One of the worst offenders is Apple, which is actually one of the tech companies that takes security extremely seriously. Apple devices have a feature called handoff, which allows you to start typing an email on a MacBook and then switch over to an iPhone to finish it. Did any user demand this before it was available? We doubt it. But Apple did it anyway, despite the large amount of potentially buggy code it required to implement this. So the downside of this more-or-less useless feature is thousands of lines of new code in the operating system, potentially with usable exploits, which also affect users who are not even aware of this feature, let alone who use it.

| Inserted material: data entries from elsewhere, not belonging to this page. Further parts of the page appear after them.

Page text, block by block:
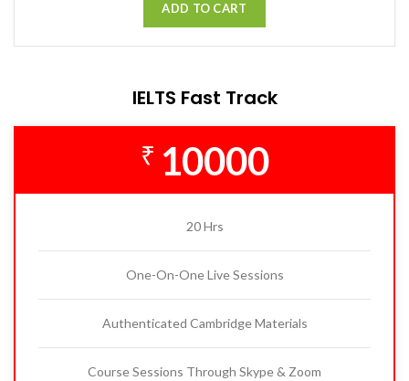
ADD TO CART
IELTS Fast Track
₹ 10000
20 Hrs
One-On-One Live Sessions
Authenticated Cambridge Materials
Course Sessions Through Skype & Zoom
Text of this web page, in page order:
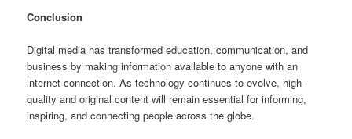
Conclusion
Digital media has transformed education, communication, and
business by making information available to anyone with an
internet connection. As technology continues to evolve, high-
quality and original content will remain essential for informing,
inspiring, and connecting people across the globe.
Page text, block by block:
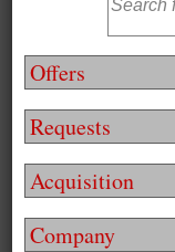
Offers
Requests
Acquisition
Company
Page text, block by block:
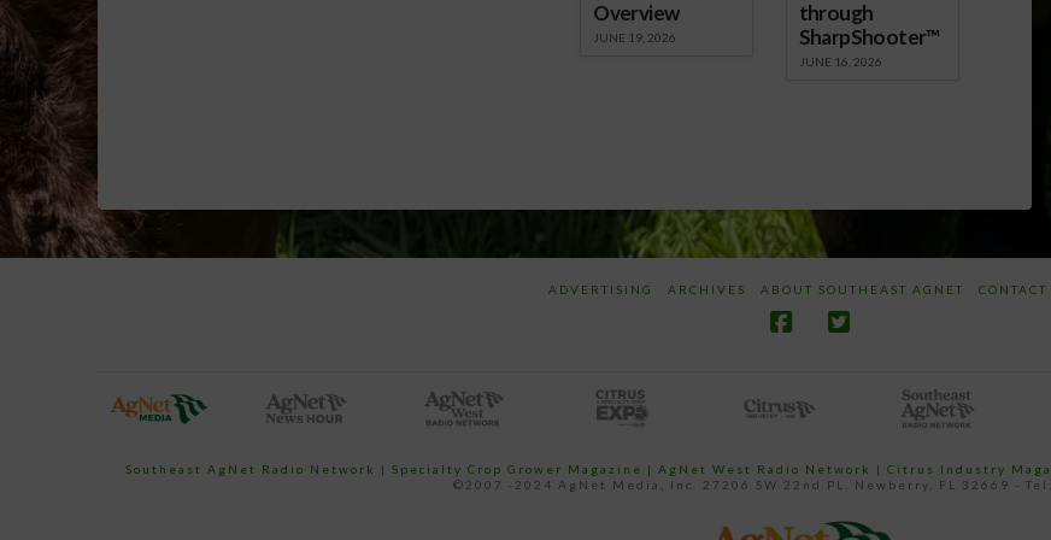
Overview
JUNE 19, 2026
through
SharpShooter™
JUNE 16, 2026
ADVERTISING ARCHIVES ABOUT SOUTHEAST AGNET CONTACT
Southeast AgNet Radio Network | Specialty Crop Grower Magazine | AgNet West Radio Network | Citrus Industry
©2007 -2024 AgNet Media, Inc. 27206 SW 22nd PL, Newberry, FL 32669 -
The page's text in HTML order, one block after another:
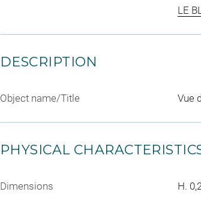
LE
DESCRIPTION
Object name/Title Vue
PHYSICAL
Dimensions H.
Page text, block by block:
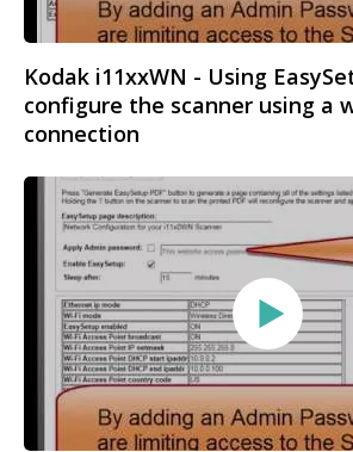
Kodak i11xxWN - Using
configure the scanner using a
connection
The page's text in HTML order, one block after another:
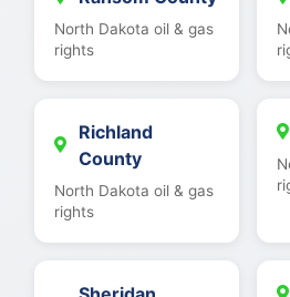
North Dakota oil & gas
rights
Richland
County
North Dakota oil & gas
rights
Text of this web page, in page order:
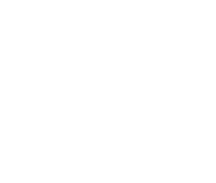
Storage to support Florenceville
responsibilities include operating
maintaining safety standards. Ideal
Easton, Maine, United States of
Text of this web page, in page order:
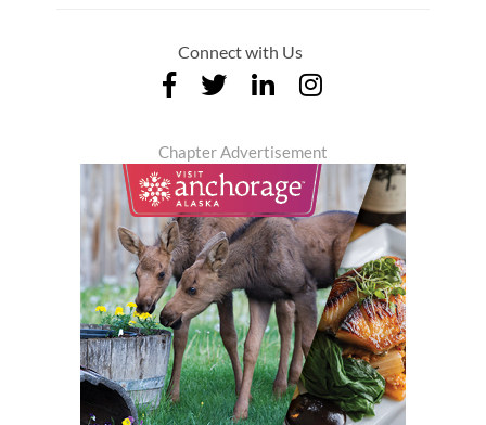
Connect with Us
Chapter Advertisement
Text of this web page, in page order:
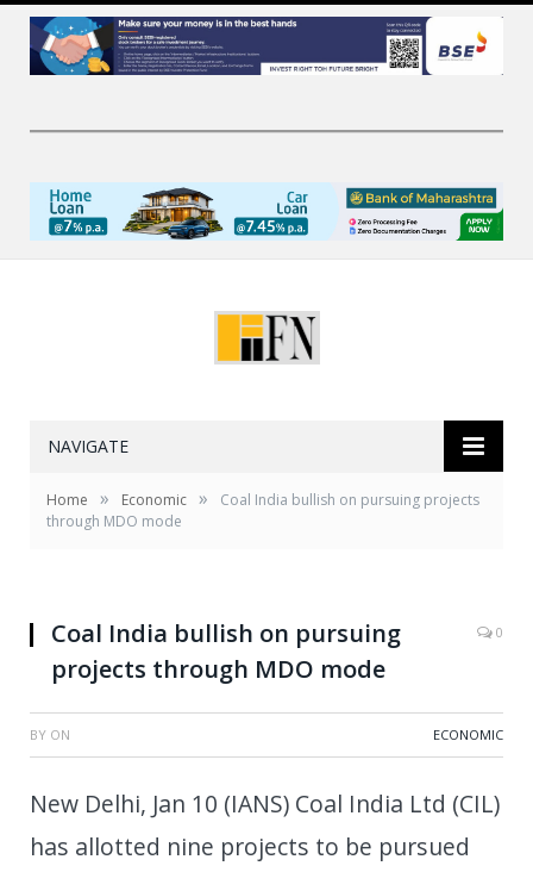
NAVIGATE
Home » Economic »
Coal India bullish on pursuing projects
through MDO mode
Coal India bullish on pursuing
projects through MDO mode
0
BY ON ECONOMIC
New Delhi, Jan 10 (IANS) Coal India Ltd (CIL)
has allotted nine projects to be pursued
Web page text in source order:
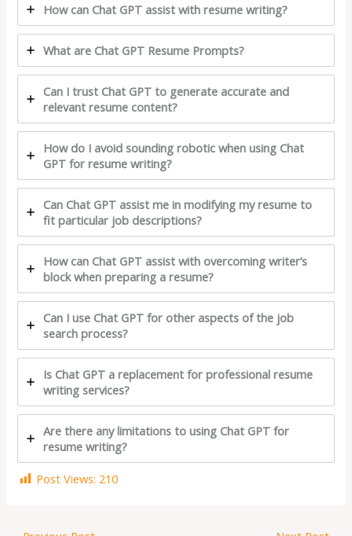
How can Chat GPT assist with resume writing?
What are Chat GPT Resume Prompts?
Can I trust Chat GPT to generate accurate and
relevant resume content?
How do I avoid sounding robotic when using Chat
GPT for resume writing?
Can Chat GPT assist me in modifying my resume to
fit particular job descriptions?
How can Chat GPT assist with overcoming writer’s
block when preparing a resume?
Can I use Chat GPT for other aspects of the job
search process?
Is Chat GPT a replacement for professional resume
writing services?
Are there any limitations to using Chat GPT for
resume writing?
Post Views: 210
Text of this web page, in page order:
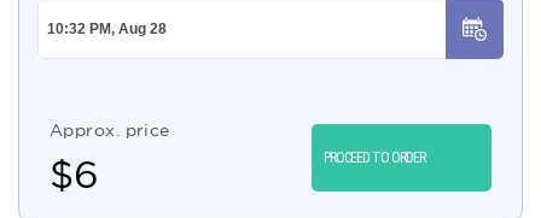
Approx. price
$6 PROCEED TO ORDER

Here are two fairly simple examples. The first email systems sent messages as ASCII text. They were simple and could be made fairly secure. Unless there are really dumb bugs in the email program, there is little an incoming ASCII message can do to damage a computer system (we will actually see some attacks that may be possible later in this chapter). Then people got the idea to expand email to include other types of documents, for example, Word files, which can contain programs in macros. Reading such a document means running somebody else’s program on your computer. No matter how much sandboxing is used, running a foreign program on your computer is inherently more dangerous than looking at ASCII text. Did users demand the ability to change email from passive documents to active programs? Probably not, but somebody thought it would be a nifty idea, without worrying too much about the security implications.

The second example is the same thing for Web pages. When the Web consisted of passive HTML pages, it did not pose a major security problem. Now that many Web pages contain programs (such as JavaScript) that the user has to run to view the content, one security leak after another pops up. As soon as one is fixed, another takes its place. When the Web was entirely static, were users up in arms demanding dynamic content? Not that the authors remember, but its introduction brought with it a raft of security problems. It looks like the Vice-President-In-Charge-of-Saying-No was asleep at the wheel.

Actually, there are some organizations that think good security is more important than nifty new features, the military being the prime example. In the following sections we will look some of the issues involved, but they can be summarized in one sentence. To build a secure system, have a security model at the core of the operating system that is simple enough that the designers can actually understand it, and resist all pressure to deviate from it in order to add new features.